Week in Regulation

Prescription Drug Rule Brings Notable Costs During Short Week

Despite the short week due to the Thanksgiving holiday, federal agencies produced a somewhat lively haul of regulatory actions. There were 11 rulemakings with some measurable economic impact. The primary action of the week, however, was a multi-agency rule that would require health insurance providers to provide the agencies with greater information on how they cover prescription drugs. Across all rulemakings, agencies published $1.7 billion in total net costs and added 3.3 million annual paperwork burden hours.

REGULATORY TOPLINES

  • Proposed Rules: 47
  • Final Rules: 59
  • 2021 Total Pages: 67,542
  • 2021 Final Rule Costs: $21.5 billion
  • 2021 Proposed Rule Costs: $192.3 billion

NOTABLE REGULATORY ACTIONS

The most significant rulemaking of the week was a joint interim final rule from the Department of Health and Human Services, Internal Revenue Service, Employee Benefits Security Administration, and Office of Personnel Management (collectively, “the agencies”) regarding “Prescription Drug and Health Care Spending.” The rule implements yet another aspect of health care spending transparency measures included in the Consolidated Appropriations Act for 2021. In particular, this action would require plan providers to report to their relevant agency:

Prescription drug and health care spending, including, but not limited to, average monthly premium amounts … and the number of participants, beneficiaries, and enrollees, as applicable, with respect to the plan or coverage in the previous plan year.

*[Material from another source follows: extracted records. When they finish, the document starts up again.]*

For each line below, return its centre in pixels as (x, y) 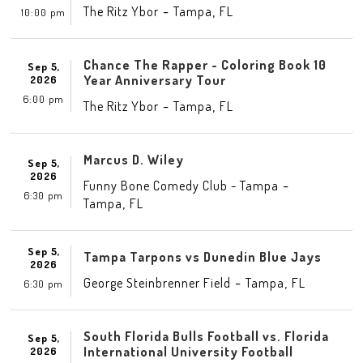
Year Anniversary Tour (155, 80)
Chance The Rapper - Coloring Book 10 (205, 65)
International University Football (188, 352)
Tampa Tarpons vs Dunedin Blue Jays (203, 257)
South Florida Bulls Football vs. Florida (206, 336)
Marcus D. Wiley (134, 160)
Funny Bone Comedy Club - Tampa (181, 186)
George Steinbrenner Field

Additionally, plans and issuers must report prescription drug rebates, fees, and any other remuneration paid by drug manufacturers and any impact on premiums and out-of-pocket costs associated with these rebates, fees, or other remuneration.

The agencies estimate that such reporting requirements would impose roughly 2.8 million hours in annual paperwork, resulting in $363 million in annualized costs (or $1.5 billion over a five-year period).

TRACKING THE ADMINISTRATIONS

As we have already seen from executive orders and memos, the Biden Administration will surely provide plenty of contrasts with the Trump Administration on the regulatory front. And while there is a general expectation that the new administration will seek to broadly restore Obama-esque regulatory actions, there will also be areas where it charts its own course. Since the AAF RegRodeo data extend back to 2005, it is possible to provide weekly updates on how the top-level trends of President Biden’s regulatory record track with those of his two most recent predecessors. The following table provides the cumulative totals of final rules containing some quantified economic impact from each administration through this point in their respective terms.

Largely due to the Prescription Drug Rule discussed above, the Biden Administration’s final rule tallies continued to tick upwards. With roughly $1.6 billion in final rule costs, it narrows the gap between it and the Obama-era total while it widens its lead over both its predecessors by nearly 3 million annual hours of paperwork. There was not as much notable action, however, from either of those preceding administrations. The most significant trend was a roughly 980,000 paperwork burden hour increase under Obama, due primarily to a Medicare payment rule from November 2009.

THIS WEEK’S REGULATORY PICTURE

This week, the Surface Transportation Board (STB) offers two paths for resolving small rate disputes between carriers and shippers.

On November 26, the STB, the independent agency within the Department of Transportation focused on economic regulation of surface transportation, published two notices of proposed rulemaking in the Federal Register dealing with resolving small rate disputes between carriers (railroads) and shippers.

The first notice is a supplemental proposal on Final Offer Rate Review (FORR). Originally proposed in September 2019 and stemming from the STB’s Rate Reform Task Force report (pictured), FORR is a baseball-style arbitration system where each side presents a final offer to an arbitrator and offers evidence for why their offer should be chosen. One of the two offers is chosen based usually on which is considered more reasonable. As AAF explained last year, FORR as proposed tilts disputes in favor of shippers.

The supplemental proposal offers some minor modifications to the original proposed rule, but the real purpose of the notice is to put the FORR rulemaking on parallel tracks with a new, separate proposal.

That second proposal comes in response to a petition for rulemaking from a group of Class I railroads. That petition, filed in 2020, offered the STB an alternative arbitration system that would be less costly for parties and lead to fewer polarizing resolutions. In the petition, the carriers said they would be willing to agree to use the system for five years if they can withdraw if certain underlying regulations are changed and if they are exempted from FORR, should that rule be finalized. STB’s notice offers a form of the idea presented in the petition, though it limits when carriers would be able to withdraw.

As the STB makes clear, the two proposals are not an either/or proposition. Instead, it seems likely the Board wants to finalize both. The fate of the rules will depend on comments from carriers and shippers over the next several months.

TOTAL BURDENS

Since January 1, the federal government has published $213.8 billion in total net costs (with $21.5 billion in new costs from finalized rules) and 138.6 million hours of net annual paperwork burden increases (with 130.6 million hours in increases from final rules).